Personal information
- Full name: Federico Bernardeschi
- Date of birth: 16 February 1994 (age 32)
- Place of birth: Carrara, Italy
- Height: 1.85 m (6 ft 1 in)
- Positions: Right winger; right midfielder; attacking midfielder;

Team information
- Current team: Bologna
- Number: 10

Youth career
- 2000–2001: Atletico Carrara
- 2001–2003: Ponzano
- 2003–2013: Fiorentina

Senior career*
- Years: Team / Apps / (Gls)
- 2013–2017: Fiorentina / 72 / (14)
- 2013–2014: → Crotone (loan) / 38 / (12)
- 2017–2022: Juventus / 134 / (8)
- 2022–2025: Toronto FC / 88 / (25)
- 2025–: Bologna / 34 / (5)

International career^{‡}
- 2011–2012: Italy U18 / 7 / (0)
- 2013: Italy U19 / 1 / (0)
- 2013–2015: Italy U20 / 2 / (0)
- 2014–2017: Italy U21 / 16 / (5)
- 2016–2022: Italy / 39 / (6)

Medal record
Men's Football
Representing Italy
UEFA European Championship
| Winner | 2020 Europe |  |
UEFA Nations League
| Third place | 2021 Italy |  |
CONMEBOL–UEFA Cup of Champions
| Runner-up | 2022 England |  |

= Federico Bernardeschi =

Italian footballer (born 1994)

Federico Bernardeschi (/it/; born 16 February 1994) is an Italian professional footballer who plays as a right winger or attacking midfielder for Serie A club Bologna. His nickname is "Brunelleschi", after the famous Florentine architect, for his technique and elegance on the pitch.

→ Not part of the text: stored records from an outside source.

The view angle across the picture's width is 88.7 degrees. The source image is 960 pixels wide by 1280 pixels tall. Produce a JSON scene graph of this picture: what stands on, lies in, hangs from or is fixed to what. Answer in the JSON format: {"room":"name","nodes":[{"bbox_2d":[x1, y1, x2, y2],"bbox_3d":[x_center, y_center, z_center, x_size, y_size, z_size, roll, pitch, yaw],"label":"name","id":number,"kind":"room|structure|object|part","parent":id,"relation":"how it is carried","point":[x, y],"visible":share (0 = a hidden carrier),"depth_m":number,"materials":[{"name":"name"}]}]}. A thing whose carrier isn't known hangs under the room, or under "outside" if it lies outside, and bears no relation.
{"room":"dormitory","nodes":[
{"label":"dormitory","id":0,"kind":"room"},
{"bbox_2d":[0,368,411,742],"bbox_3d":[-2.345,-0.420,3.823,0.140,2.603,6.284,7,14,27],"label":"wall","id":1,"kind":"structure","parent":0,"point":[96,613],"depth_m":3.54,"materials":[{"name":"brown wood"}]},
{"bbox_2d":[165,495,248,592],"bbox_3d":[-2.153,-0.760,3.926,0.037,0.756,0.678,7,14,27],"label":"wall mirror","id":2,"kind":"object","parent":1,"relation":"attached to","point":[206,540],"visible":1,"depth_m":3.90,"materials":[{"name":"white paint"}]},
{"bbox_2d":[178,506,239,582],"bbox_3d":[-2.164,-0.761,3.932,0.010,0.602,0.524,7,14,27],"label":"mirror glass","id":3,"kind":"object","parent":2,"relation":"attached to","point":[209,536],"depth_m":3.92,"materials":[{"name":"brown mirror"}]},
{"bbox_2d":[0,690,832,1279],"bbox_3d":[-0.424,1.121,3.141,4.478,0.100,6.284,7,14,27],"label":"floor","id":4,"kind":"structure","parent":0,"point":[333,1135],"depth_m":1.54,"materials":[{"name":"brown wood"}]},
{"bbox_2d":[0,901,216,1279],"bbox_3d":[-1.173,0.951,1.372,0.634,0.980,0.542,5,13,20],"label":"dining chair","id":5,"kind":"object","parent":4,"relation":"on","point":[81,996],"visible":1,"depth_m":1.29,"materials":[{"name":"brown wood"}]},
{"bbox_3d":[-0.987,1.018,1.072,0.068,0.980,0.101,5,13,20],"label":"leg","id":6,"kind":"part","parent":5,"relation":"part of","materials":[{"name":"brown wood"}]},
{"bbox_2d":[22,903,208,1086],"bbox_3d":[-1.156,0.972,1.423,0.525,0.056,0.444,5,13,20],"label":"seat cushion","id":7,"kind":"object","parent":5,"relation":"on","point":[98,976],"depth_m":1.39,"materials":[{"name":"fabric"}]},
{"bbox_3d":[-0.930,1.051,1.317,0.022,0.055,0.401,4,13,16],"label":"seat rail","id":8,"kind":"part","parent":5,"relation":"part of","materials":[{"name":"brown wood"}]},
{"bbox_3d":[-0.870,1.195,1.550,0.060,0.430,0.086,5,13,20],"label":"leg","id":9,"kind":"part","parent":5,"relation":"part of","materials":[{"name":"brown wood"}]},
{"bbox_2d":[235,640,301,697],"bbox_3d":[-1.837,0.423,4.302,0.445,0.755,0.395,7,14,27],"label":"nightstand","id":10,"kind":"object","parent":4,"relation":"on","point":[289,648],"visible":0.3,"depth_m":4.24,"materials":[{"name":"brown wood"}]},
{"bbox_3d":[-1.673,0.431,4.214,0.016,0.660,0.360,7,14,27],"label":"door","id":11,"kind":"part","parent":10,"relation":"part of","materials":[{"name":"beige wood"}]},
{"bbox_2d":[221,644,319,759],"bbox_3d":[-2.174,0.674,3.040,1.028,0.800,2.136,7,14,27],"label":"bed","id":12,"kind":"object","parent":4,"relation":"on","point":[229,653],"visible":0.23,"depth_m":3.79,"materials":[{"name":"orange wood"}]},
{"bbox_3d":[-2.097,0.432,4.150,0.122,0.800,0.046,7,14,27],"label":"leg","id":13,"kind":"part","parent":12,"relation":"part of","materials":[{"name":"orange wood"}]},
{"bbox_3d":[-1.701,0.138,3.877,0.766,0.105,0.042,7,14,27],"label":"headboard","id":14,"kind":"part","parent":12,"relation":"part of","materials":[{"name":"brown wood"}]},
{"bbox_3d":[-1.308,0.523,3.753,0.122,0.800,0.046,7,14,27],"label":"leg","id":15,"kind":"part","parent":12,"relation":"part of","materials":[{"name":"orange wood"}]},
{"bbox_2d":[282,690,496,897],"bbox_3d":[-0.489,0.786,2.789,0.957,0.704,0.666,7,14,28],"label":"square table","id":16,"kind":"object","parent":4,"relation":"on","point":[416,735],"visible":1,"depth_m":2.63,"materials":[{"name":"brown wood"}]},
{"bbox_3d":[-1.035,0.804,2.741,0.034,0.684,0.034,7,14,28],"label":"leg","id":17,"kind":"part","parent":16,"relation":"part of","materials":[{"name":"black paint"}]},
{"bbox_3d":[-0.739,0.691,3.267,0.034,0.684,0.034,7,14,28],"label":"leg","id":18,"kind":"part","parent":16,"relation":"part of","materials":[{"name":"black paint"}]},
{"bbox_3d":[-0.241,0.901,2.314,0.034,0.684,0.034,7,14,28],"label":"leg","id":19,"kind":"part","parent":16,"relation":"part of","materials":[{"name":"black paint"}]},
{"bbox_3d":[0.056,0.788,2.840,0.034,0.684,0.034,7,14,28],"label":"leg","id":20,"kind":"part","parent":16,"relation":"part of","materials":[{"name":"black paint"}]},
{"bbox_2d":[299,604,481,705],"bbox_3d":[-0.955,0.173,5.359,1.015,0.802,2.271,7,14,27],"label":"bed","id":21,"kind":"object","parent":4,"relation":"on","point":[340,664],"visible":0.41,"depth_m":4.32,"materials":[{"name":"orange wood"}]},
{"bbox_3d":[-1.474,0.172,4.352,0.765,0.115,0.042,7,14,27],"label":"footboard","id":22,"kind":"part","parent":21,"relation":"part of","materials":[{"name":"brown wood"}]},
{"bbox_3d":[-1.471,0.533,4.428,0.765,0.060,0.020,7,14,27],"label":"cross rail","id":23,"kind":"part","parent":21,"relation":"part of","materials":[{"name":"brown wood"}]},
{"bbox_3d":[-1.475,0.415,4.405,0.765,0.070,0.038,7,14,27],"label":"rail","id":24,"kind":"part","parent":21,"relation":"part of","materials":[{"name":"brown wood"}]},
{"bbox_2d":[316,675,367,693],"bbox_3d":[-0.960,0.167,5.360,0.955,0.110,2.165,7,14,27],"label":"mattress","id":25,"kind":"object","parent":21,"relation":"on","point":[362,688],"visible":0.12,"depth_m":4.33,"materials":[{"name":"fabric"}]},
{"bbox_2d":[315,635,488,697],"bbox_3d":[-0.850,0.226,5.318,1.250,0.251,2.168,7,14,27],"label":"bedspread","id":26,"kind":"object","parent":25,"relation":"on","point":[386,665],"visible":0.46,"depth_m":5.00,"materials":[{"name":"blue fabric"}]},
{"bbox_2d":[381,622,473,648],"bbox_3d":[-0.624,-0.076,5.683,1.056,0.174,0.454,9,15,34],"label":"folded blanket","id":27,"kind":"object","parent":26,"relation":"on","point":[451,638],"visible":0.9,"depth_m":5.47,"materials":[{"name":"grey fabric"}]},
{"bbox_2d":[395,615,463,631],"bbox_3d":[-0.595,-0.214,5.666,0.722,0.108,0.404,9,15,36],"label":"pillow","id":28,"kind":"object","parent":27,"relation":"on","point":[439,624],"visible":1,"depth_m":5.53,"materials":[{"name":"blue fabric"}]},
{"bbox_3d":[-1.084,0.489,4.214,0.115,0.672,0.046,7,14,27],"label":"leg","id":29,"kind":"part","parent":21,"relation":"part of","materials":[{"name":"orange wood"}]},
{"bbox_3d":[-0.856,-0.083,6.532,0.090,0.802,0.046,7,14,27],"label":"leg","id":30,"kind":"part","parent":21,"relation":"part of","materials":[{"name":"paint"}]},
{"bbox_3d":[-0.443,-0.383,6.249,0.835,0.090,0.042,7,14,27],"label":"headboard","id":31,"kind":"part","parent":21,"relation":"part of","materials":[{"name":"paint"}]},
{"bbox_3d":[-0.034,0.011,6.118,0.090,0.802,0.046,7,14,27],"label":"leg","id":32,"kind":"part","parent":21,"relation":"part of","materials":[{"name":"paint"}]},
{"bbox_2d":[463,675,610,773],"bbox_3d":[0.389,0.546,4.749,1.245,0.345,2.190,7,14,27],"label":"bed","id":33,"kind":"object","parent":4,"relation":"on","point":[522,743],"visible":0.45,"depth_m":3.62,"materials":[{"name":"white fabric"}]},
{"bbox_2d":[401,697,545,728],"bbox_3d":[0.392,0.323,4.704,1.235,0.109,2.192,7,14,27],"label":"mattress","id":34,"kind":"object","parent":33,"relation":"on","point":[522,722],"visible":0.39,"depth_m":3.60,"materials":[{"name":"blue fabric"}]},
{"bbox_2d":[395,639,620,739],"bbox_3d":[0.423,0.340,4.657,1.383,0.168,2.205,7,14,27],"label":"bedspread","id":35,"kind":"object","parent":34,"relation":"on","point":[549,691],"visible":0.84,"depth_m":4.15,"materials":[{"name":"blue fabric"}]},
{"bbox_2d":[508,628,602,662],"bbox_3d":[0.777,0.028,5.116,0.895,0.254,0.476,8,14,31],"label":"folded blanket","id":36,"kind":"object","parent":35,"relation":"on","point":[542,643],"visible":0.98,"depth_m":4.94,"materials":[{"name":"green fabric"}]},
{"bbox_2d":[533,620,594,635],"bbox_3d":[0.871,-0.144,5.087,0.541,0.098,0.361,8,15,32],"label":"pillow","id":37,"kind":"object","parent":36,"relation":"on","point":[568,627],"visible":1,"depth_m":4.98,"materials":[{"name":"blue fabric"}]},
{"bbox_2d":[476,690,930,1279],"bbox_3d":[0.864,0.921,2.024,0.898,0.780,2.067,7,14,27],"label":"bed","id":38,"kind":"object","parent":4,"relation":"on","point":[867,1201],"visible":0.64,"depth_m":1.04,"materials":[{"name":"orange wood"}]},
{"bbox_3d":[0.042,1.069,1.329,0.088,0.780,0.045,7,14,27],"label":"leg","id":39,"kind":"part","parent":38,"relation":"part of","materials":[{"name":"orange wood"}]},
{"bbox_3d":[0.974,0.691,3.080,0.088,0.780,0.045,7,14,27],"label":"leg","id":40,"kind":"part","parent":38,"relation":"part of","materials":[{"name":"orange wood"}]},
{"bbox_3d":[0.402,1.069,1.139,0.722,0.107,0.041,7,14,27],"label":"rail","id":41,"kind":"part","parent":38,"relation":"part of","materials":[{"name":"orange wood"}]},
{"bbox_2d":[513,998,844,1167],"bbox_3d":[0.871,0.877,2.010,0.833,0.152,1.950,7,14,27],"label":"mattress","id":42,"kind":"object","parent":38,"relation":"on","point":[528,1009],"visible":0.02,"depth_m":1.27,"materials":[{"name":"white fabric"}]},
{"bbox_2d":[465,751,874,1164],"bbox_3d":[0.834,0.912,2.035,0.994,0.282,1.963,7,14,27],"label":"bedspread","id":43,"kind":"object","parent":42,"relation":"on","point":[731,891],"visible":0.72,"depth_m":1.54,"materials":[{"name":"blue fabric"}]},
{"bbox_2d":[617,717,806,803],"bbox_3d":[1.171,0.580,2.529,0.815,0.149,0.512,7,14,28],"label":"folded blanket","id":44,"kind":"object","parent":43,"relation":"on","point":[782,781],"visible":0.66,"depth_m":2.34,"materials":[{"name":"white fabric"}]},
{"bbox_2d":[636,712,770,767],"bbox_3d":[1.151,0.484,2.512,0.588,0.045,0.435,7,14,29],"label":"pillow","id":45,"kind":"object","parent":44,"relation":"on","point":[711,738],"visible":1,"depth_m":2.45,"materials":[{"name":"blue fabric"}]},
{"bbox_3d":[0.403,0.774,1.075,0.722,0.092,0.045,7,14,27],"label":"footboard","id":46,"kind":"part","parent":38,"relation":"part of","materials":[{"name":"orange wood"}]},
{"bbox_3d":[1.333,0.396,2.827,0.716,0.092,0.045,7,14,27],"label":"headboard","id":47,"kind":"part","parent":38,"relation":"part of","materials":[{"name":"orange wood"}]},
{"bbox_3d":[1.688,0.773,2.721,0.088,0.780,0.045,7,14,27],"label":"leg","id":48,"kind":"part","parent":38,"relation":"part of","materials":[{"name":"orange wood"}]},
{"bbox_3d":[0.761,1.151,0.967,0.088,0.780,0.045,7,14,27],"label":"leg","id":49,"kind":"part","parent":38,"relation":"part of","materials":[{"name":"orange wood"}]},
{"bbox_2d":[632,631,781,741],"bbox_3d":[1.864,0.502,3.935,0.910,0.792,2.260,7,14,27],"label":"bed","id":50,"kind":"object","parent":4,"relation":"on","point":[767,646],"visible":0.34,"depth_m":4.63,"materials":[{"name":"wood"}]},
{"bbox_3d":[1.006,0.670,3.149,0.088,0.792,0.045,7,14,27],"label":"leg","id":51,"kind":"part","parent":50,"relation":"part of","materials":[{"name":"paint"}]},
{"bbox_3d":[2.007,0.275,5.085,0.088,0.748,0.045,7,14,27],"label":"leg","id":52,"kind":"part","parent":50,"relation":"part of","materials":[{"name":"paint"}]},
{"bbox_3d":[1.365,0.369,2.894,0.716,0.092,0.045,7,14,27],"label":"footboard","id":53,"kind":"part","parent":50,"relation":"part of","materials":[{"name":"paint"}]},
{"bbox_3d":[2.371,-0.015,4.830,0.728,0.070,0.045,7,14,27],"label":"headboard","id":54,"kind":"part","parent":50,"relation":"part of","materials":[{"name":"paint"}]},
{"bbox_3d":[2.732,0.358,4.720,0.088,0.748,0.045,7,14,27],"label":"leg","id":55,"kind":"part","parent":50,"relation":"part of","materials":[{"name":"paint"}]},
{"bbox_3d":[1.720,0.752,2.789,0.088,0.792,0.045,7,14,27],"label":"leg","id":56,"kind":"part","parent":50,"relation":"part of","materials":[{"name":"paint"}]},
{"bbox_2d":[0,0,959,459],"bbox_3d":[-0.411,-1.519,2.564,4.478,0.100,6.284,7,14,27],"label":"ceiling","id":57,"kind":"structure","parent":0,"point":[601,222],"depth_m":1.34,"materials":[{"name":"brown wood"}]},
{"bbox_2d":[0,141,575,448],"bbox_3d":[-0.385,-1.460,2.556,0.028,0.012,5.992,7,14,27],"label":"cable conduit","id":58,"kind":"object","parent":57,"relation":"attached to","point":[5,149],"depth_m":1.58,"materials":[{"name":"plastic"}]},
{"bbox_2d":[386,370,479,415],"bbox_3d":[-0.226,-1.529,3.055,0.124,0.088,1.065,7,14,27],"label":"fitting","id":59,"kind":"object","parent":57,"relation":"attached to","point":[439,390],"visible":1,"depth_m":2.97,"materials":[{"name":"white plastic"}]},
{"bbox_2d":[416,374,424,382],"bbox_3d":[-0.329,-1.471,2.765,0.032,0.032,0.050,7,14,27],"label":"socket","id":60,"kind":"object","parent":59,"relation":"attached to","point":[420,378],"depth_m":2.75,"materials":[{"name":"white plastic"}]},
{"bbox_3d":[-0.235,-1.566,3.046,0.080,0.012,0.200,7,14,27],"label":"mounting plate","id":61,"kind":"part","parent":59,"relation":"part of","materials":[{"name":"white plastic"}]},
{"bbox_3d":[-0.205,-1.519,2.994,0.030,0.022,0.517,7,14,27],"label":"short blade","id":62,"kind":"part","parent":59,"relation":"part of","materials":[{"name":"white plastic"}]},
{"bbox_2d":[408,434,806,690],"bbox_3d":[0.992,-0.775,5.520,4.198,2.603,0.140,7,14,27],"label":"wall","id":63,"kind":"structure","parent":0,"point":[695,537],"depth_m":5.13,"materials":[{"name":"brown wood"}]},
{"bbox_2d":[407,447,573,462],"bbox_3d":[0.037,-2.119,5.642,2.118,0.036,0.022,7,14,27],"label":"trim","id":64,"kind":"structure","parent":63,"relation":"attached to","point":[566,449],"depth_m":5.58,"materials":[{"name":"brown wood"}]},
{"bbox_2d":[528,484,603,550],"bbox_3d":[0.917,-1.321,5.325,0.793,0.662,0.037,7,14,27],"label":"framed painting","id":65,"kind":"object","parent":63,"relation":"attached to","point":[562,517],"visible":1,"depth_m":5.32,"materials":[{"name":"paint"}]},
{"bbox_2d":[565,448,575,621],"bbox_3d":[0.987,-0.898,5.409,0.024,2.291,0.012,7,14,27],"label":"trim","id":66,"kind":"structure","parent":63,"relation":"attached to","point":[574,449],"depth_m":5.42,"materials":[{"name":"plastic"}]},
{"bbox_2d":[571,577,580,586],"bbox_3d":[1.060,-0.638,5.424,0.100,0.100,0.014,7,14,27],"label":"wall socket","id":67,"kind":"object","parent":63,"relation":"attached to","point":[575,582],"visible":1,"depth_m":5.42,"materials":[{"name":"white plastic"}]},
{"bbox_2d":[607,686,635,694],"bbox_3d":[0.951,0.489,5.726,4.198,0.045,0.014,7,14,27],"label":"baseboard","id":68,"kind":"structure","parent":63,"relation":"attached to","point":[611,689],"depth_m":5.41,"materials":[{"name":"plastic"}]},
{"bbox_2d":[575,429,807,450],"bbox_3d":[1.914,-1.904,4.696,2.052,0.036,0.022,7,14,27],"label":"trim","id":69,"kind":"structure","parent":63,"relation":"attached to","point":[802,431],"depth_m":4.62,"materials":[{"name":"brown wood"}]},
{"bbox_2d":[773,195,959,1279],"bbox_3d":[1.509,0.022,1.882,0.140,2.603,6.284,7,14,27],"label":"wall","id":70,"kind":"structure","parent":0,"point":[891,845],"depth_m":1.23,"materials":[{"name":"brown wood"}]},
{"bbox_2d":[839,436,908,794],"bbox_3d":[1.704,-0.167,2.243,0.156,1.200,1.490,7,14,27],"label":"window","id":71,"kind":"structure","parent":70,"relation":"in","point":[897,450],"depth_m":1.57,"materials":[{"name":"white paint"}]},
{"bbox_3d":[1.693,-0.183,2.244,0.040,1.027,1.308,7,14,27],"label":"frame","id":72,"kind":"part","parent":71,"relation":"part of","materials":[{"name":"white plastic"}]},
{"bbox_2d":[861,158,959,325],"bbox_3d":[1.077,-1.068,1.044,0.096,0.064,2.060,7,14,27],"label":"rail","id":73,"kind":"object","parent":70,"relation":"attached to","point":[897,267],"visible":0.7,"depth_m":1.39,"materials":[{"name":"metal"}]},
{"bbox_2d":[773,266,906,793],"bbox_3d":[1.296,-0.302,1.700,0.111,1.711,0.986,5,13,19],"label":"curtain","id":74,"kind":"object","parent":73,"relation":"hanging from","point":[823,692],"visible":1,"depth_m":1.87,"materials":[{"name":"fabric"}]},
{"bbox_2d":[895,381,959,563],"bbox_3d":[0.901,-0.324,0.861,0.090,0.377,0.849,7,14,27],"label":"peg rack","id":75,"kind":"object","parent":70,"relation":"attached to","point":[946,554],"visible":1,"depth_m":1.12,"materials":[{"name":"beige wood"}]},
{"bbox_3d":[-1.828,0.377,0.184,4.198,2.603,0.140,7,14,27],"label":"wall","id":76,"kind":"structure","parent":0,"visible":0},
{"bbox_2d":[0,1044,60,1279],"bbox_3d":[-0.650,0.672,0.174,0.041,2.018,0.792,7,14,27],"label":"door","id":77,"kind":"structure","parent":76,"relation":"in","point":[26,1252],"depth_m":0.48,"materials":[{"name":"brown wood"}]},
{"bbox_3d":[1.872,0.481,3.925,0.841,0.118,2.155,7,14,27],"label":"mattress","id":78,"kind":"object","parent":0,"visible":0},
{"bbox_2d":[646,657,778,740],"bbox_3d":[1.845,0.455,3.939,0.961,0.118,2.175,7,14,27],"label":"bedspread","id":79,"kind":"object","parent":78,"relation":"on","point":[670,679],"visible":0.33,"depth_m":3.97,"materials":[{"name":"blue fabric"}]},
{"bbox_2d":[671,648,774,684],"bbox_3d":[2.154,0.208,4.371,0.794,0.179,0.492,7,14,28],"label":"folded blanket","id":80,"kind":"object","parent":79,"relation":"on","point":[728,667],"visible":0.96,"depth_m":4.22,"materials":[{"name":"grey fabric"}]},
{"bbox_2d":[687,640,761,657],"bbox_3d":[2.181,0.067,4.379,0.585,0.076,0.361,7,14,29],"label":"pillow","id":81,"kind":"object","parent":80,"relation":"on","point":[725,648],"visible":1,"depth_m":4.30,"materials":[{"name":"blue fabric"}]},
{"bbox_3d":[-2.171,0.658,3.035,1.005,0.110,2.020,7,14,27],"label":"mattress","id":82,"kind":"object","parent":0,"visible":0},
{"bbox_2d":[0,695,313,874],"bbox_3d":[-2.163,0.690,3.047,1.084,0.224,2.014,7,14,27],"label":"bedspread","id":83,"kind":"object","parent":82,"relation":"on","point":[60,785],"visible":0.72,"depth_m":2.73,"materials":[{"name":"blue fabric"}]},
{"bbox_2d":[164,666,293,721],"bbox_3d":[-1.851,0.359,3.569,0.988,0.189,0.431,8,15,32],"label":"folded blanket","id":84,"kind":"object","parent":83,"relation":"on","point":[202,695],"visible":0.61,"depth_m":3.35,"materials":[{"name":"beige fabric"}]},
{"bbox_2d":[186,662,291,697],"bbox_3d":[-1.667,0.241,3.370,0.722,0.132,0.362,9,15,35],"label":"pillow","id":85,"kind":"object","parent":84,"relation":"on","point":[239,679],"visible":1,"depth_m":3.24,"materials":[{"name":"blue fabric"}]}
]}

Bernardeschi began his playing career with Atletico Carrara and Polisportiva Ponzano. In 2003, he moved to the Fiorentina youth system, where he spent ten years, before spending one season on loan at Crotone during the 2013–14 season. He returned to Fiorentina the following season. In July 2017, he was sold to Juventus, with whom he won three consecutive Serie A titles, among other trophies. In July 2022, upon the completion of his contract with Juventus, Bernardeschi became a free agent and signed with Toronto FC.

At international level, Bernardeschi has represented Italy at youth level since 2011, eventually making his senior debut in 2016, and was a member of the nation's squads at UEFA Euro 2016 and UEFA Euro 2020, winning the latter tournament.

==Club career==

===Early career===
Bernardeschi began playing football at age six with Atletico Carrara. A year later he transferred to Ponzano, a football school of Empoli, before arriving at Fiorentina, who assigned him to the "Pulcini" age group at the age of nine in 2003.

After passing through the ranks of the Fiorentina youth system, he spent the 2013–14 season on loan at Crotone in Serie B. He made his professional debut at 19 years old, on 8 September 2013 against Pescara, when he entered the field after 75 minutes, replacing Soufiane Bidaoui. At the end of the season Bernareschi scored 12 goals in 39 appearances and Crotone exercised the option to acquire half the player's contract in co-ownership.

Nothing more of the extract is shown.